◆ **What the task asks**:
Could the records below please be retyped exactly, with their pictures left out?

___ Records shown

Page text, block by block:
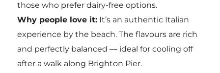
those who prefer dairy-free options.
Why people love it:It’s an authentic Italian
experience by the beach. The flavours are rich
and perfectly balanced — ideal for cooling off
after a walk along Brighton Pier.
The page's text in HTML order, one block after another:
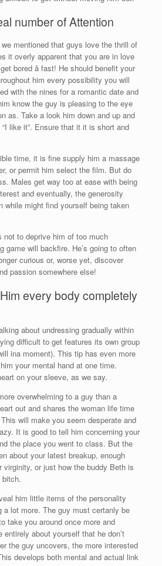
number of Attention
mentioned that guys love the thrill of
it overly apparent that you are in love
bored â fast! He should benefit your
him every possibility you will
with the nines for a romantic date and
know the guy is pleasing to the eye
as. Take a look him down and up and
like it”. Ensure that it it is short and
time, it is fine supply him a massage
or permit him select the film. But do
Males get way too at ease with being
and eventually, the generosity
while might find yourself being taken
not to deprive him of too much
game will backfire. He’s going to often
curious or, worse yet, discover
passion somewhere else!
every body completely
about undressing gradually within
difficult to get features its own group
ina moment). This tip has even more
your mental hand at one time.
on your sleeve, as we say.
overwhelming to a guy than a
out and shares the woman life time
will make you seem desperate and
It is good to tell him concerning your
the place you went to class. But the
about your latest breakup, enough
virginity, or just how the buddy Beth is
him little items of the personality
a lot more. The guy must certanly be
take you around once more and
about yourself that he don’t
the guy uncovers, the more interested
develops both mental and actual link
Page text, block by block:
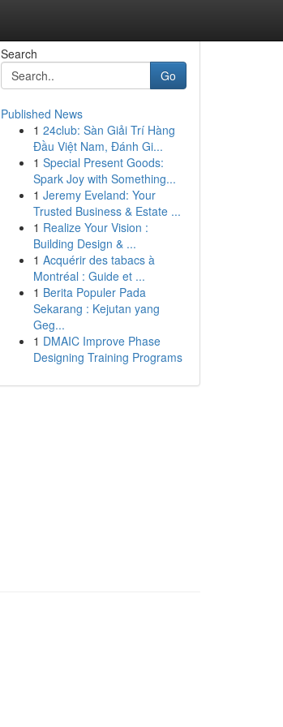
Search
Go
Published News
1 24club: Sàn Giải Trí Hàng
Đầu Việt Nam, Đánh Gi...
1 Special Present Goods:
Spark Joy with Something...
1 Jeremy Eveland: Your
Trusted Business & Estate ...
1 Realize Your Vision :
Building Design & ...
1 Acquérir des tabacs à
Montréal : Guide et ...
1 Berita Populer Pada
Sekarang : Kejutan yang
Geg...
1 DMAIC Improve Phase
Designing Training Programs
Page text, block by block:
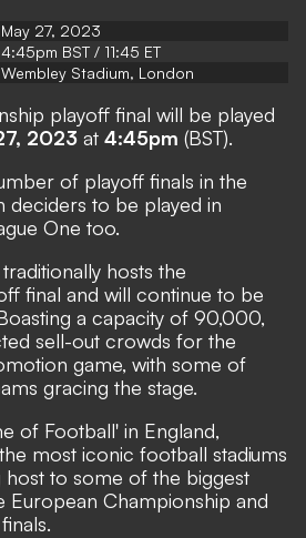
May 27, 2023
4:45pm BST / 11:45 ET
Wembley Stadium, London
playoff final will be played
2023 at 4:45pm (BST).
of playoff finals in the
deciders to be played in
One too.
traditionally hosts the
final and will continue to be
a capacity of 90,000,
sell-out crowds for the
game, with some of
gracing the stage.
of Football' in England,
most iconic football stadiums
host to some of the biggest
European Championship and
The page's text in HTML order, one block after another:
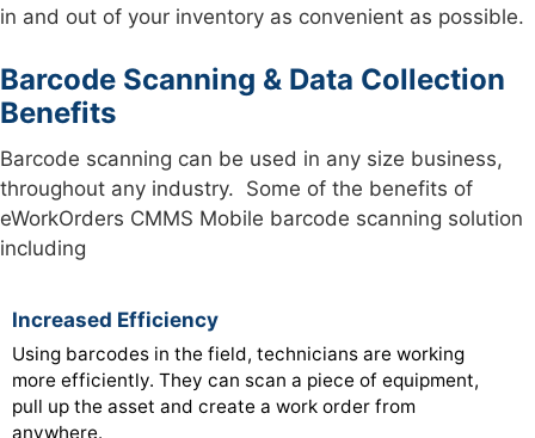
in and out of your inventory as convenient as possible.
Barcode Scanning & Data Collection
Benefits
Barcode scanning can be used in any size business,
throughout any industry. Some of the benefits of
eWorkOrders CMMS Mobile barcode scanning solution
including
Increased Efficiency
Using barcodes in the field, technicians are working
more efficiently. They can scan a piece of equipment,
pull up the asset and create a work order from
anywhere.
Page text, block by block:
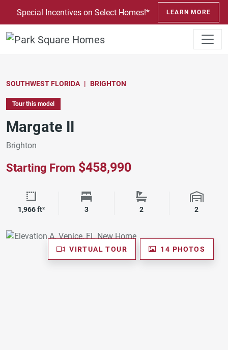
SKIP TO CONTENT
Special Incentives on Select Homes!* LEARN MORE
SOUTHWEST FLORIDA BRIGHTON
Tour this model
Margate II
Brighton
Starting From $458,990
Square Footage
1,966 ft² Bedrooms
3 Bathrooms
2 Garage
2
VIRTUAL TOUR 14 PHOTOS
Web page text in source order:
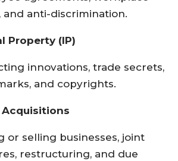
and anti-discrimination.
Property (IP)
innovations, trade secrets,
and copyrights.
Acquisitions
or selling businesses, joint
restructuring, and due
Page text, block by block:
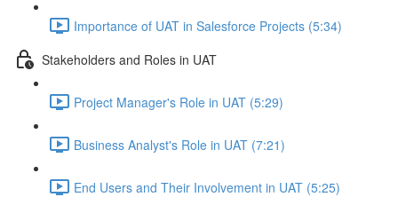
Importance of UAT in Salesforce Projects (5:34)
Stakeholders and Roles in UAT
Project Manager's Role in UAT (5:29)
Business Analyst's Role in UAT (7:21)
End Users and Their Involvement in UAT (5:25)
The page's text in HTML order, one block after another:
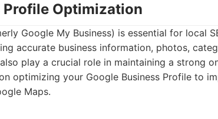
Profile Optimization
Google My Business) is essential for local
accurate business information, photos,
play a crucial role in maintaining a strong
optimizing your Google Business Profile to
Maps.
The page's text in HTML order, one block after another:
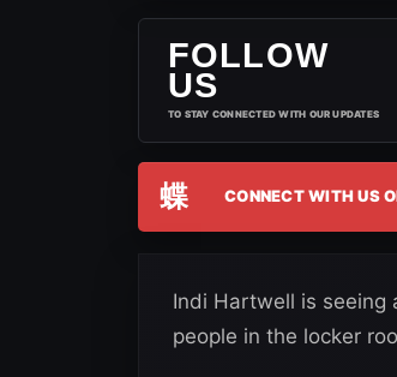
FOLLOW
US
TO STAY CONNECTED WITH OUR UPDATES
蝶 CONNECT WITH US
Indi Hartwell is seeing
people in the locker
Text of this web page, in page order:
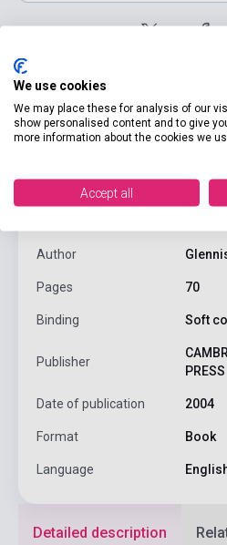
Author
Pages 70
Binding Soft
Publisher
PRESS
Date of publication 2004
Format Book
Language
Detailed description
We use cookies
We may place these for analysis of our
show personalised content and to give
more information about the cookies we
Accept all
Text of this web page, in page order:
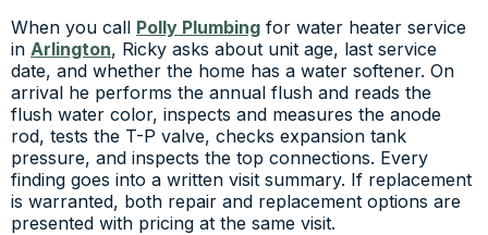
When you call Polly Plumbing for water heater service
in Arlington, Ricky asks about unit age, last service
date, and whether the home has a water softener. On
arrival he performs the annual flush and reads the
flush water color, inspects and measures the anode
rod, tests the T-P valve, checks expansion tank
pressure, and inspects the top connections. Every
finding goes into a written visit summary. If replacement
is warranted, both repair and replacement options are
presented with pricing at the same visit.
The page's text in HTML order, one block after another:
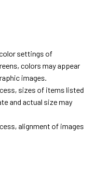
settings of
colors may appear
images.
sizes of items listed
and actual size may
alignment of images
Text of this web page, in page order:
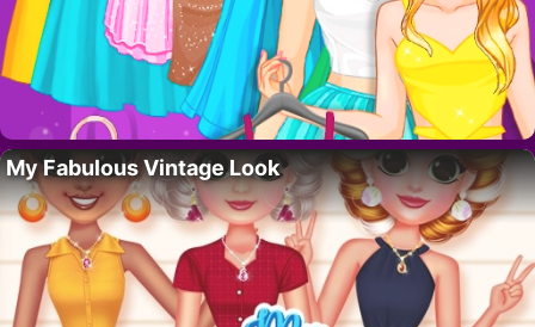
My Fabulous Vintage Look
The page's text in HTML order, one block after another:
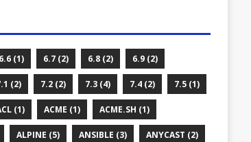
6.6 (1) 6.7 (2) 6.8 (2) 6.9 (2)
(2) 7.2 (2) 7.3 (4) 7.4 (2) 7.5 (1)
(1) ACME (1) ACME.SH (1)
ALPINE (5) ANSIBLE (3) ANYCAST (2)
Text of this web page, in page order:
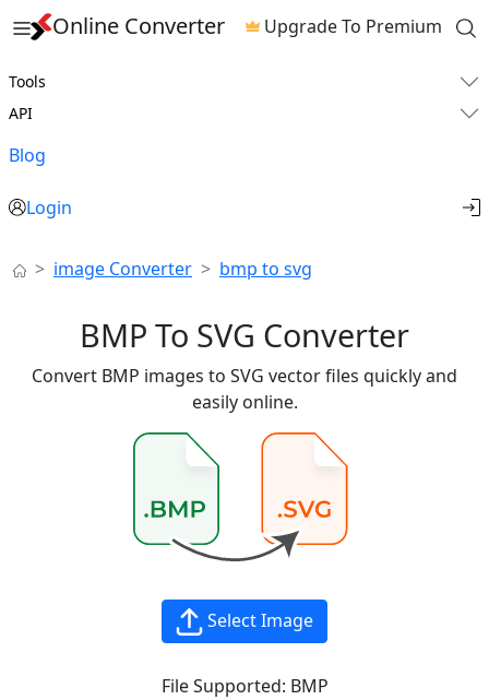
Online Converter Upgrade To Premium
Tools
API
Blog
Login
image Converter bmp to svg
BMP To SVG Converter
Convert BMP images to SVG vector files quickly and
easily online.
Select Image
File Supported: BMP
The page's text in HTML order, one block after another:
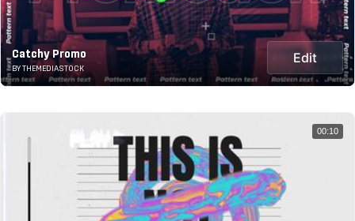
Catchy Promo
BY THEMEDIASTOCK
Edit
00:10
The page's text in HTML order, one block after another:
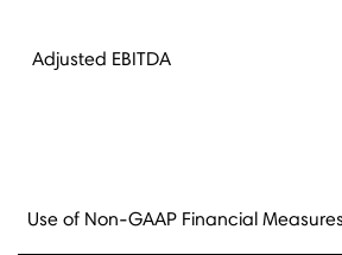
Adjusted EBITDA
Use of Non-GAAP Financial Measures
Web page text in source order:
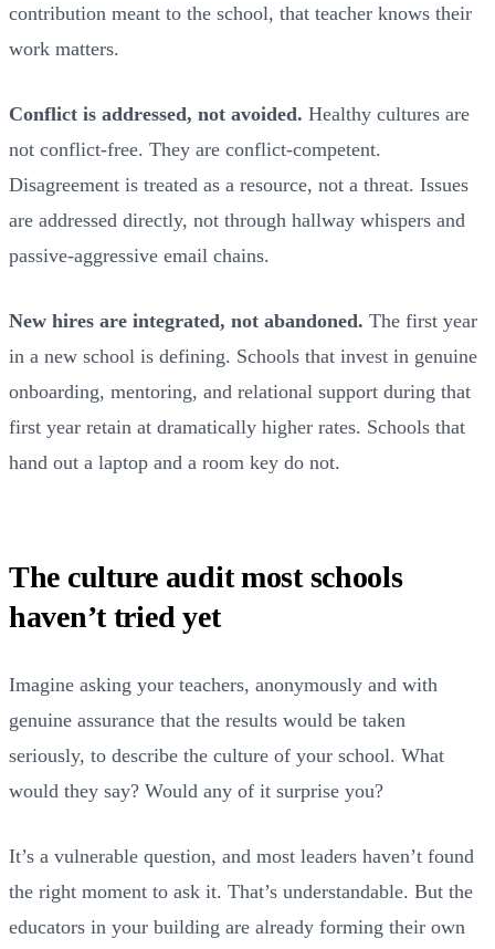
contribution meant to the school, that teacher knows their
work matters.
Conflict is addressed, not avoided. Healthy cultures are
not conflict-free. They are conflict-competent.
Disagreement is treated as a resource, not a threat. Issues
are addressed directly, not through hallway whispers and
passive-aggressive email chains.
New hires are integrated, not abandoned. The first year
in a new school is defining. Schools that invest in genuine
onboarding, mentoring, and relational support during that
first year retain at dramatically higher rates. Schools that
hand out a laptop and a room key do not.
The culture audit most schools
haven’t tried yet
Imagine asking your teachers, anonymously and with
genuine assurance that the results would be taken
seriously, to describe the culture of your school. What
would they say? Would any of it surprise you?
It’s a vulnerable question, and most leaders haven’t found
the right moment to ask it. That’s understandable. But the
educators in your building are already forming their own
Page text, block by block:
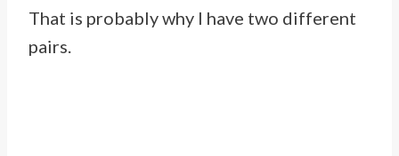
That is probably why I have two different
pairs.

______

◆ **Expected answer**:
Page text, block by block:
those who prefer dairy-free options.
Why people love it:It’s an authentic Italian
experience by the beach. The flavours are rich
and perfectly balanced — ideal for cooling off
after a walk along Brighton Pier.
The page's text in HTML order, one block after another:
number of Attention
mentioned that guys love the thrill of
it overly apparent that you are in love
bored â fast! He should benefit your
him every possibility you will
with the nines for a romantic date and
know the guy is pleasing to the eye
as. Take a look him down and up and
like it”. Ensure that it it is short and
time, it is fine supply him a massage
or permit him select the film. But do
Males get way too at ease with being
and eventually, the generosity
while might find yourself being taken
not to deprive him of too much
game will backfire. He’s going to often
curious or, worse yet, discover
passion somewhere else!
every body completely
about undressing gradually within
difficult to get features its own group
ina moment). This tip has even more
your mental hand at one time.
on your sleeve, as we say.
overwhelming to a guy than a
out and shares the woman life time
will make you seem desperate and
It is good to tell him concerning your
the place you went to class. But the
about your latest breakup, enough
virginity, or just how the buddy Beth is
him little items of the personality
a lot more. The guy must certanly be
take you around once more and
about yourself that he don’t
the guy uncovers, the more interested
develops both mental and actual link
Page text, block by block:
Search
Go
Published News
1 24club: Sàn Giải Trí Hàng
Đầu Việt Nam, Đánh Gi...
1 Special Present Goods:
Spark Joy with Something...
1 Jeremy Eveland: Your
Trusted Business & Estate ...
1 Realize Your Vision :
Building Design & ...
1 Acquérir des tabacs à
Montréal : Guide et ...
1 Berita Populer Pada
Sekarang : Kejutan yang
Geg...
1 DMAIC Improve Phase
Designing Training Programs
Page text, block by block:
May 27, 2023
4:45pm BST / 11:45 ET
Wembley Stadium, London
playoff final will be played
2023 at 4:45pm (BST).
of playoff finals in the
deciders to be played in
One too.
traditionally hosts the
final and will continue to be
a capacity of 90,000,
sell-out crowds for the
game, with some of
gracing the stage.
of Football' in England,
most iconic football stadiums
host to some of the biggest
European Championship and
The page's text in HTML order, one block after another:
in and out of your inventory as convenient as possible.
Barcode Scanning & Data Collection
Benefits
Barcode scanning can be used in any size business,
throughout any industry. Some of the benefits of
eWorkOrders CMMS Mobile barcode scanning solution
including
Increased Efficiency
Using barcodes in the field, technicians are working
more efficiently. They can scan a piece of equipment,
pull up the asset and create a work order from
anywhere.
Page text, block by block:
SKIP TO CONTENT
Special Incentives on Select Homes!* LEARN MORE
SOUTHWEST FLORIDA BRIGHTON
Tour this model
Margate II
Brighton
Starting From $458,990
Square Footage
1,966 ft² Bedrooms
3 Bathrooms
2 Garage
2
VIRTUAL TOUR 14 PHOTOS
Web page text in source order:
and anti-discrimination.
Property (IP)
innovations, trade secrets,
and copyrights.
Acquisitions
or selling businesses, joint
restructuring, and due
Page text, block by block:
Importance of UAT in Salesforce Projects (5:34)
Stakeholders and Roles in UAT
Project Manager's Role in UAT (5:29)
Business Analyst's Role in UAT (7:21)
End Users and Their Involvement in UAT (5:25)
The page's text in HTML order, one block after another:
Profile Optimization
Google My Business) is essential for local
accurate business information, photos,
play a crucial role in maintaining a strong
optimizing your Google Business Profile to
Maps.
The page's text in HTML order, one block after another:
FOLLOW
US
TO STAY CONNECTED WITH OUR UPDATES
蝶 CONNECT WITH US
Indi Hartwell is seeing
people in the locker
Text of this web page, in page order:
Author
Pages 70
Binding Soft
Publisher
PRESS
Date of publication 2004
Format Book
Language
Detailed description
We use cookies
We may place these for analysis of our
show personalised content and to give
more information about the cookies we
Accept all
Text of this web page, in page order:
When you call Polly Plumbing for water heater service
in Arlington, Ricky asks about unit age, last service
date, and whether the home has a water softener. On
arrival he performs the annual flush and reads the
flush water color, inspects and measures the anode
rod, tests the T-P valve, checks expansion tank
pressure, and inspects the top connections. Every
finding goes into a written visit summary. If replacement
is warranted, both repair and replacement options are
presented with pricing at the same visit.
The page's text in HTML order, one block after another:
settings of
colors may appear
images.
sizes of items listed
and actual size may
alignment of images
Text of this web page, in page order:
My Fabulous Vintage Look
The page's text in HTML order, one block after another:
6.6 (1) 6.7 (2) 6.8 (2) 6.9 (2)
(2) 7.2 (2) 7.3 (4) 7.4 (2) 7.5 (1)
(1) ACME (1) ACME.SH (1)
ALPINE (5) ANSIBLE (3) ANYCAST (2)
Text of this web page, in page order:
Online Converter Upgrade To Premium
Tools
API
Blog
Login
image Converter bmp to svg
BMP To SVG Converter
Convert BMP images to SVG vector files quickly and
easily online.
Select Image
File Supported: BMP
The page's text in HTML order, one block after another:
Catchy Promo
BY THEMEDIASTOCK
Edit
00:10
The page's text in HTML order, one block after another:
Adjusted EBITDA
Use of Non-GAAP Financial Measures
Web page text in source order:
contribution meant to the school, that teacher knows their
work matters.
Conflict is addressed, not avoided. Healthy cultures are
not conflict-free. They are conflict-competent.
Disagreement is treated as a resource, not a threat. Issues
are addressed directly, not through hallway whispers and
passive-aggressive email chains.
New hires are integrated, not abandoned. The first year
in a new school is defining. Schools that invest in genuine
onboarding, mentoring, and relational support during that
first year retain at dramatically higher rates. Schools that
hand out a laptop and a room key do not.
The culture audit most schools
haven’t tried yet
Imagine asking your teachers, anonymously and with
genuine assurance that the results would be taken
seriously, to describe the culture of your school. What
would they say? Would any of it surprise you?
It’s a vulnerable question, and most leaders haven’t found
the right moment to ask it. That’s understandable. But the
educators in your building are already forming their own
Page text, block by block:
That is probably why I have two different
pairs.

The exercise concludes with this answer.